Leopold Sonnemann (29 October 1831 – 30 October 1909) was a German journalist, newspaper publisher, and political party leader during the periods of the North German Confederation and the German Empire. Publisher and editor of the Frankfurter Zeitung, Sonnemann also served as a deputy to the Reichstag and was a founding member of the German People's Party.

==Career==
Leopold Sonnemann was born to Jewish parents in Höchberg, Bavaria, in 1831. Well-educated in his youth, he became an astute businessman and organizer. He built upon his family business and amassed enough wealth by 1856 to purchase a Bavarian market publication, the Neue Frankfurter Zeitung. Rechristening it to simply Frankfurter Zeitung, Sonnemann devoted himself wholeheartedly to the paper as owner, editor, and contributing writer. The paper developed an influential position in the business community of southern Germany.

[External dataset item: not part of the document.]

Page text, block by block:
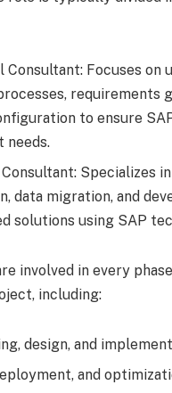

Sonnemann was an active organizer and an effective orator. Though he could be clinically described as a social democrat, Sonnemann projected a highly individualized political presence which was regarded by contemporaries as somewhat esoteric. He helped to found the German People's Party in 1868 and, from 1871, served as its first delegate to the Reichstag.

==Legacy==
The Frankfurter Zeitung was kept running by Sonnemann's coterie, providing an alternative national media outlet for the German left. It survived precariously after the Nazi assumption of power, but was finally acquired by a subsidiary of the Nazi publishing organ, Eher Verlag, in 1938, and ultimately closed by Adolf Hitler's orders in August, 1943.